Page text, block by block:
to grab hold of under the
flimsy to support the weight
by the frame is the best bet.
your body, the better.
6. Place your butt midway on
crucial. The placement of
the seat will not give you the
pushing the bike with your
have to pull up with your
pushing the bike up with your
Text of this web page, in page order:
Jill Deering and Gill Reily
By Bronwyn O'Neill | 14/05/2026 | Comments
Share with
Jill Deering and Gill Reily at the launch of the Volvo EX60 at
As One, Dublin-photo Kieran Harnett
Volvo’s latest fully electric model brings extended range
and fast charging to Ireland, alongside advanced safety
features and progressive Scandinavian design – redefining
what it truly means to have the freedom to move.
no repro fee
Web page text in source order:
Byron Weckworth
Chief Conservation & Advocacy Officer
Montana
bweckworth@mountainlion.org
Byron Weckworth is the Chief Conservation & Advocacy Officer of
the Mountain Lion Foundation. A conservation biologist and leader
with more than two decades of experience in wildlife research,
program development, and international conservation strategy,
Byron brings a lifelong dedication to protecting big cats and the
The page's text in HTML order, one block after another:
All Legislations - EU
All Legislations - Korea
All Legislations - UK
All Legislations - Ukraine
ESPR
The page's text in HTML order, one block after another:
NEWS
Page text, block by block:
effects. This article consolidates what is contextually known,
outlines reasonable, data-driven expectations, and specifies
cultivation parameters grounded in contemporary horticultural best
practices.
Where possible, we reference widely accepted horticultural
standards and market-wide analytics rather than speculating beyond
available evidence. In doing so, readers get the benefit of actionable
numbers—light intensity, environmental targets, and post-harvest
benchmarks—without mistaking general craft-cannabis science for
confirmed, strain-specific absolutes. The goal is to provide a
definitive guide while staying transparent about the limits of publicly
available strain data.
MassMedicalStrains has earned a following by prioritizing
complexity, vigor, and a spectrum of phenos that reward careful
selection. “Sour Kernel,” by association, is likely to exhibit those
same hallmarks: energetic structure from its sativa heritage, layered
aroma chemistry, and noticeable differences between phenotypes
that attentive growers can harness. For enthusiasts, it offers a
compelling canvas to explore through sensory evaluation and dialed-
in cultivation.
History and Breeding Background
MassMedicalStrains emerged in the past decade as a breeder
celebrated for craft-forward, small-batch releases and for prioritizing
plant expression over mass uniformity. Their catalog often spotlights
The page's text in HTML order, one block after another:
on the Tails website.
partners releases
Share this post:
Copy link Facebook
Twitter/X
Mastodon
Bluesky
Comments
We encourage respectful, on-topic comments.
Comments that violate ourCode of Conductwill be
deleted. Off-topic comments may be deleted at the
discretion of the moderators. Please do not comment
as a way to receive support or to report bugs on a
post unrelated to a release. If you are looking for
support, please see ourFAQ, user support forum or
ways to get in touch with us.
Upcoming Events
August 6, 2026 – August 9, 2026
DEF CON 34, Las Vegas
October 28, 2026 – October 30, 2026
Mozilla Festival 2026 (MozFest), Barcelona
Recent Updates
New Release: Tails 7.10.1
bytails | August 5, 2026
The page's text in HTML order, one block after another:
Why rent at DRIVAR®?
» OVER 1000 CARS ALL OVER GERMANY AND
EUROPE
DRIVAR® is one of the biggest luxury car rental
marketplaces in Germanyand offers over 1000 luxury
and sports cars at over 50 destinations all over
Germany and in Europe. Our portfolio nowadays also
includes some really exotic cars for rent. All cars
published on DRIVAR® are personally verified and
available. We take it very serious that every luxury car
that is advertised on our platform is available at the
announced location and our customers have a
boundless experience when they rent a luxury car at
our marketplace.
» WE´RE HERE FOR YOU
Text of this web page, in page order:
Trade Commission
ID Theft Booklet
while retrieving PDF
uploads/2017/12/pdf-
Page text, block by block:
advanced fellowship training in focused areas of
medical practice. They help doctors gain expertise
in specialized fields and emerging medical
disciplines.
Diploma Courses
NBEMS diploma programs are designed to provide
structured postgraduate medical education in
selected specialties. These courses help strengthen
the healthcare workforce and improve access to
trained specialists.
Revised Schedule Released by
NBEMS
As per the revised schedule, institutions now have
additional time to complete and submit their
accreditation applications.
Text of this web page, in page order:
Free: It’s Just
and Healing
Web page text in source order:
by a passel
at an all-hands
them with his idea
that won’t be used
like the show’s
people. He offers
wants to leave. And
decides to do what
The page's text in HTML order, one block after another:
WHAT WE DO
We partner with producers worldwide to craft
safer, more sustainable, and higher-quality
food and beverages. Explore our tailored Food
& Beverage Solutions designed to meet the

* **Task to carry out**
Word for word, reproduce the listing from its first line through the line that has "As One, Dublin-photo Kieran Harnett" in it, and go no further.

* **Expected output**
Page text, block by block:
to grab hold of under the
flimsy to support the weight
by the frame is the best bet.
your body, the better.
6. Place your butt midway on
crucial. The placement of
the seat will not give you the
pushing the bike with your
have to pull up with your
pushing the bike up with your
Text of this web page, in page order:
Jill Deering and Gill Reily
By Bronwyn O'Neill | 14/05/2026 | Comments
Share with
Jill Deering and Gill Reily at the launch of the Volvo EX60 at
As One, Dublin-photo Kieran Harnett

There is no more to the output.